To solve this question, we need to use the concept of energy levels in a hydrogen-like atom and the relationship between energy levels and quantum numbers.

First, let's understand the given information:
- The electron is in the ground state and needs 476 eV of energy to reach an excited level with quantum number 2n.
- The electron then undergoes a transition from this excited level to a lower level with quantum number n, emitting a photon of energy 40.8 eV.

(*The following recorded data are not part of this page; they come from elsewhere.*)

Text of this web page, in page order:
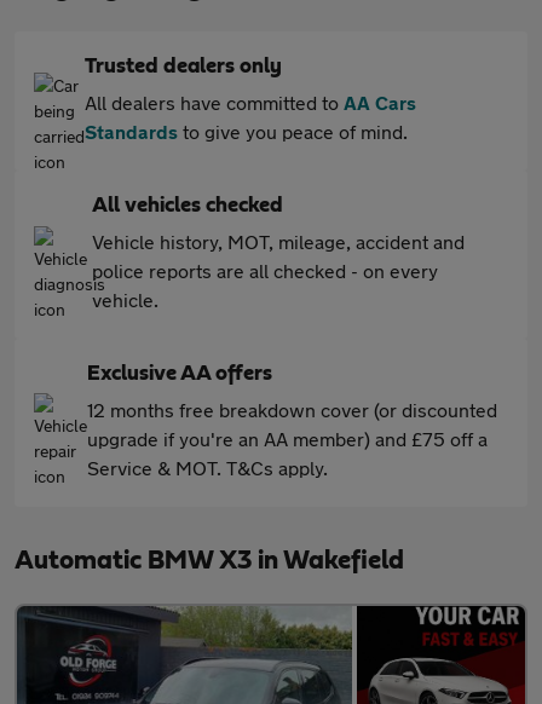
Trusted dealers only
All dealers have committed to AA Cars
Standards to give you peace of mind.
All vehicles checked
Vehicle history, MOT, mileage, accident and
police reports are all checked - on every
vehicle.
Exclusive AA offers
12 months free breakdown cover (or discounted
upgrade if you're an AA member) and £75 off a
Service & MOT. T&Cs apply.
Automatic BMW X3 in Wakefield
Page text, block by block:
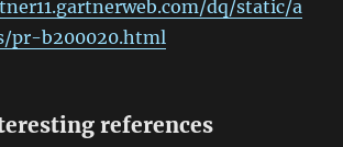
dq/static/a
pr-b200020.html
references
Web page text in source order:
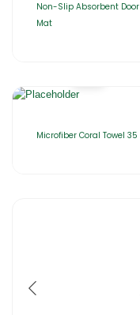
Non-Slip Absorbent Door
Mat
Microfiber Coral Towel 35
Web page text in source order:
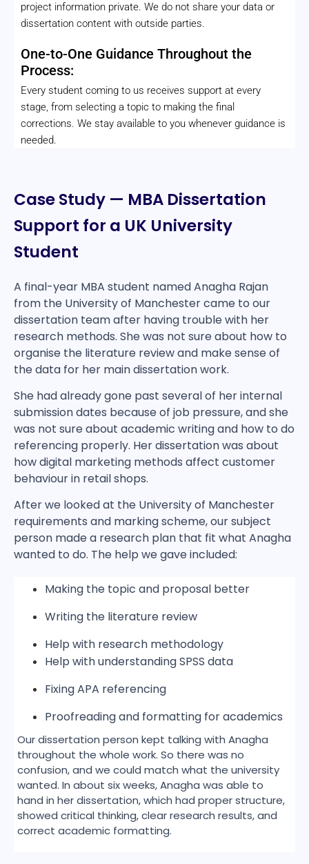
project information private. We do not share your data or
dissertation content with outside parties.
One-to-One Guidance Throughout the
Process:
Every student coming to us receives support at every
stage, from selecting a topic to making the final
corrections. We stay available to you whenever guidance is
needed.
Case Study — MBA Dissertation
Support for a UK University
Student
A final-year MBA student named Anagha Rajan
from the University of Manchester came to our
dissertation team after having trouble with her
research methods. She was not sure about how to
organise the literature review and make sense of
the data for her main dissertation work.
She had already gone past several of her internal
submission dates because of job pressure, and she
was not sure about academic writing and how to do
referencing properly. Her dissertation was about
how digital marketing methods affect customer
behaviour in retail shops.
After we looked at the University of Manchester
requirements and marking scheme, our subject
person made a research plan that fit what Anagha
wanted to do. The help we gave included:
Making the topic and proposal better
Writing the literature review
Help with research methodology
Help with understanding SPSS data
Fixing APA referencing
Proofreading and formatting for academics
Our dissertation person kept talking with Anagha
throughout the whole work. So there was no
confusion, and we could match what the university
wanted. In about six weeks, Anagha was able to
hand in her dissertation, which had proper structure,
showed critical thinking, clear research results, and
correct academic formatting.
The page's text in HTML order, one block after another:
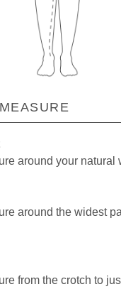
around your natural
around the widest
from the crotch to
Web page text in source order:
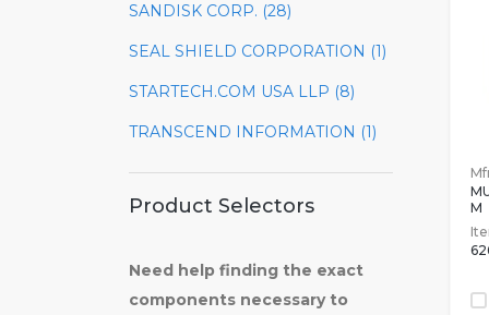
SANDISK CORP. (28)
SEAL SHIELD CORPORATION (1)
STARTECH.COM USA LLP (8)
TRANSCEND INFORMATION (1)
Product Selectors
Need help finding the exact
components necessary to
M

Now, let's break down the solution into steps:

Step 1: Calculate the energy difference between the excited level and the lower level
The energy difference between two energy levels in an atom can be calculated using the formula:

ΔE = E2 - E1

where ΔE is the energy difference, E2 is the energy of the higher level, and E1 is the energy of the lower level.

In this case, the energy difference is given as 40.8 eV.

Step 2: Relate the energy difference to the quantum numbers
The energy levels in a hydrogen-like atom are given by the formula:

En = -13.6 eV / n^2

where En is the energy of the nth level and n is the principal quantum number.

We are given that the excited level has a quantum number of 2n, and the lower level has a quantum number of n. Therefore, we can write the energy difference as:

40.8 eV = -13.6 eV / (2n)^2 - (-13.6 eV / n^2)

Simplifying this equation gives:

40.8 eV = -13.6 eV * [(1 / (2n)^2) - (1 / n^2)]

Step 3: Solve for the value of n
To solve this equation, we substitute the given values and solve for n.

40.8 eV = -13.6 eV * [(1 / (2n)^2) - (1 / n^2)]

Dividing both sides by -13.6 eV and simplifying gives:

-3 = (1 / (2n)^2) - (1 / n^2)

Multiplying through by n^2(2n)^2 gives:

-3n^2(2n)^2 = (2n)^2 - n^2

Expanding and simplifying gives:

-3n^2(4n^2) = 4n^2 - n^2

-12n^4 = 3n^2

Dividing both sides by n^2 gives:

-12n^2 = 3

Simplifying further gives:

n^2 = -3/12

n^2 = -1/4

Since the square of a real number cannot be negative, we reject this solution.

Therefore, there is no solution for n, and hence no valid transition is possible.

Step 4: Conclusion
Since no valid transition is possible, the given information contradicts the laws of energy levels in a hydrogen-like atom. Therefore, the atomic number Z of the element cannot be determined from the given information.

Hence, the correct answer is option 'D' (not listed in the given options).